THE BLASTED DESERT Chapter Nineteen

27 Feb

19. JUST TOO LATE?

Before Imageous and his three companions arrive at Swanspottle and get on with their lives, let me provide the reader with a little history of the place. A few miles from the larger town of Brumpton and tucked tidily in the country, Swanspottle consists almost entirely of a pub, a church and a single row of cottages together with open countryside. It along that single row of coattages that one Griselda Entwhistle lives, but her stories are told elsewhere.

The pub, The Crown and Anchor is run by Thomas the Greek (who has never been Greek), a landlord who cares for the health of his best customers by diluting his draught beer in order to a) make it less toxic and b) increase his profits. Whether he achieves a) is uncertain, but he certainly manages to do b). It has also been noted that his standards of hygiene are, to be generous, filthy.

The pub has a large car-park with room for more cars than are ever likely to call at the place, and in order to further enhance his profit margin Thomas the Greek is perfectly happy to hire most of it out to all comers as long as they can afford his charges.

Which all goes to illustrate that when he’d let a travelling fairground hire it there was precious little room for customers to park and even less for Enid and her helicopter to find a cosy spot to land.

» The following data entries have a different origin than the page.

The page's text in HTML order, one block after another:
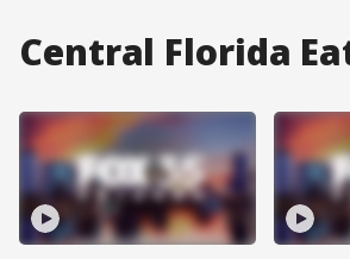
Central Florida
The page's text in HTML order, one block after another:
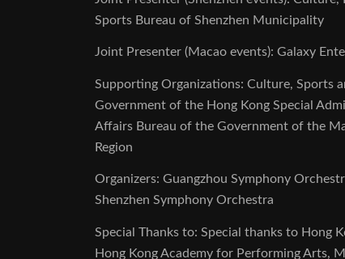
Sports Bureau of Shenzhen Municipality
Joint Presenter (Macao events): Galaxy
Supporting Organizations: Culture, Sports
Government of the Hong Kong Special
Affairs Bureau of the Government of the
Region
Organizers: Guangzhou Symphony
Shenzhen Symphony Orchestra
Special Thanks to: Special thanks to Hong
Hong Kong Academy for Performing Arts,
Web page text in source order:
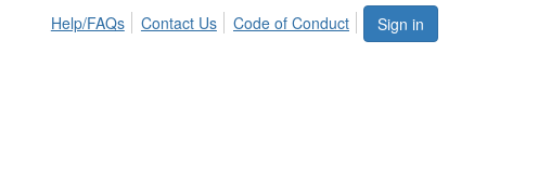
Sign in
Help/FAQs Contact Us Code of Conduct
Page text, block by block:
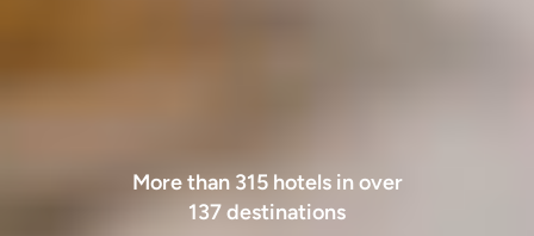
More than 315hotels in over
137destinations
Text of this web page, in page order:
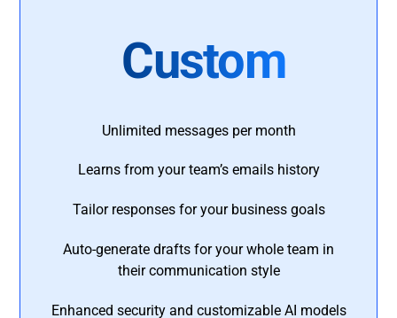
Custom
Unlimited messages per month
Learns from your team’s emails history
Tailor responses for your business goals
Auto-generate drafts for your whole team in
their communication style
Enhanced security and customizable AI models
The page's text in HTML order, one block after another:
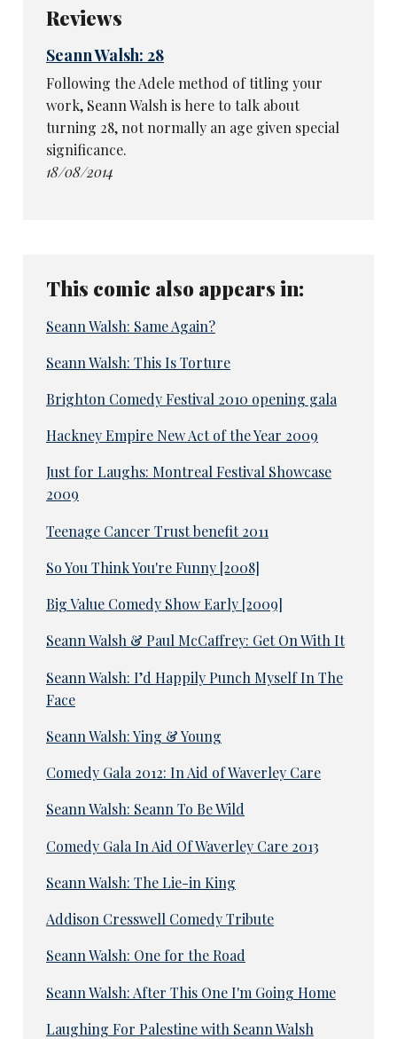
Reviews
Seann Walsh: 28
Following the Adele method of titling your
work, Seann Walsh is here to talk about
turning 28, not normally an age given special
significance.
18/08/2014
This comic also appears in:
Seann Walsh: Same Again?
Seann Walsh: This Is Torture
Brighton Comedy Festival 2010 opening gala
Hackney Empire New Act of the Year 2009
Just for Laughs: Montreal Festival Showcase
2009
Teenage Cancer Trust benefit 2011
So You Think You're Funny [2008]
Big Value Comedy Show Early [2009]
Seann Walsh & Paul McCaffrey: Get On With It
Seann Walsh: I’d Happily Punch Myself In The
Face
Seann Walsh: Ying & Young
Comedy Gala 2012: In Aid of Waverley Care
Seann Walsh: Seann To Be Wild
Comedy Gala In Aid Of Waverley Care 2013
Seann Walsh: The Lie-in King
Addison Cresswell Comedy Tribute
Seann Walsh: One for the Road
Seann Walsh: After This One I'm Going Home
Laughing For Palestine with Seann Walsh
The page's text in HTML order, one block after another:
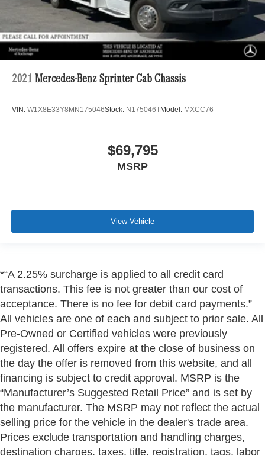
2021 Mercedes-Benz Sprinter Cab Chassis
VIN: W1X8E33Y8MN175046Stock: N175046TModel: MXCC76
$69,795
MSRP
View Vehicle
*“A 2.25% surcharge is applied to all credit card
transactions. This fee is not greater than our cost of
acceptance. There is no fee for debit card payments.”
All vehicles are one of each and subject to prior sale. All
Pre-Owned or Certified vehicles were previously
registered. All offers expire at the close of business on
the day the offer is removed from this website, and all
financing is subject to credit approval. MSRP is the
“Manufacturer’s Suggested Retail Price” and is set by
the manufacturer. The MSRP may not reflect the actual
selling price for the vehicle in the dealer's trade area.
Prices exclude transportation and handling charges,
destination charges, taxes, title, registration, tags, labor
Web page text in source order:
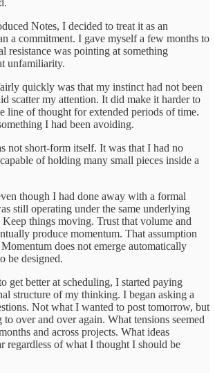
Notes, I decided to treat it as an
a commitment. I gave myself a few months to
resistance was pointing at something
unfamiliarity.
quickly was that my instinct had not been
scatter my attention. It did make it harder to
line of thought for extended periods of time.
I had been avoiding.
not short-form itself. It was that I had no
of holding many small pieces inside a
though I had done away with a formal
still operating under the same underlying
things moving. Trust that volume and
produce momentum. That assumption
does not emerge automatically
be designed.
get better at scheduling, I started paying
structure of my thinking. I began asking a
Not what I wanted to post tomorrow, but
over and over again. What tensions seemed
and across projects. What ideas
regardless of what I thought I should be

“There’s a spot. I think I can squeeze in. Just about.” she murmured, looking down as carefully as she could whilst Alphonse massaged her knee and as high up her thigh as propriety allowed. “Best be careful, though, there’s an ambulance just round the corner and I don’t think it’s there to rescue anyone scalped by my rotor-blades! So let’s squeeze in!”

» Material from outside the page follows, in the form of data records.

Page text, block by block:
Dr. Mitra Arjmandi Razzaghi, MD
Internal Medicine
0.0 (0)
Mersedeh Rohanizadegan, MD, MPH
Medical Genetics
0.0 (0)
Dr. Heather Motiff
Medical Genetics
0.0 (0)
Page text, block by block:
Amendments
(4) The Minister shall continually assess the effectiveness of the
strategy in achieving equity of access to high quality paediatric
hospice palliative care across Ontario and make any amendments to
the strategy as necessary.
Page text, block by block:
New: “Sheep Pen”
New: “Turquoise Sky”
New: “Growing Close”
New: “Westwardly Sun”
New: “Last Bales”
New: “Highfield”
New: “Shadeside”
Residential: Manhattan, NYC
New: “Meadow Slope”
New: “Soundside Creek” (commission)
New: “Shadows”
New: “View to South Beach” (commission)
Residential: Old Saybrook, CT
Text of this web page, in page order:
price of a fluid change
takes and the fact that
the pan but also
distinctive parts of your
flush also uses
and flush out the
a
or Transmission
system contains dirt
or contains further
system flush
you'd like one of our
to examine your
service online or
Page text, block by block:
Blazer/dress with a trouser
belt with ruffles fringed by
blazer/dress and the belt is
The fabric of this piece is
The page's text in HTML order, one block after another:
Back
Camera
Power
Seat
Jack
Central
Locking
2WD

“And I can squeeze in just here,” he perved, grinning in a most unmedical way.

“Now don’t forget you’re a doctor!” she reproved, “and let me concentrate or we’ll all end up as sausage meat.”

Enid eased the helicopter down towards a corner of the fairground. The down-draft from its blades created havoc on the Throw a Dart and Win a Teddy stall, and the toddler’s train was derailed on a tight corner. But downwards she eased her great metal bird until it had settled onto tarmac with only a few feet separating it from the Crown and Anchor wall and even less from the Ghost Train.

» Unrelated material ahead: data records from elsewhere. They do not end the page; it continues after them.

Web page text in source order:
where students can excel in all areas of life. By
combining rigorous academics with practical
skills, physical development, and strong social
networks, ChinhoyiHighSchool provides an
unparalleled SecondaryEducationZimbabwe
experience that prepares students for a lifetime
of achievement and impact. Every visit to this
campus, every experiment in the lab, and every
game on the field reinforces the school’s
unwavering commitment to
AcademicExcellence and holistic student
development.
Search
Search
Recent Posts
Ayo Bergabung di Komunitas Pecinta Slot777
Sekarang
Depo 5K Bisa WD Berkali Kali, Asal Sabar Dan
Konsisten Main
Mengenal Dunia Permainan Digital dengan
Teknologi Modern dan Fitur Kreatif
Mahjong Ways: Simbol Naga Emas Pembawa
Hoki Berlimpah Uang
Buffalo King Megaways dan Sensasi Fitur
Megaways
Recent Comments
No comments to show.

Thomas the Greek appeared in the doorway., his hands on his waist and rage on his face. He didn’t like the noise and the way the descending helicopter had sent waves of air-born dust though the door and into his already dusty lounge bar and he didn’t like the way that potential customers had been halted on their way to the inside of his pub out of a mixture of curiosity and fear and had consequently stayed on the outside, staring.

“What are you doing putting that thing there?” he bellowed, and Enid climbed out of the pilot seat, exposing far too much of her delicious legs and a patch of glimmering white silk as she did so. I doubt she did that deliberately, but bearing in mind her long history as a fallen woman it’s highly probable that she did. Either way, Thomas the Greek needed to use a greasy towel, the one he used for drying drinking glasses, to cover his embarrassment, and that barely proved sufficient when he remembered he’d left his flies undone.

“What a charming little pub,” enthused Enid.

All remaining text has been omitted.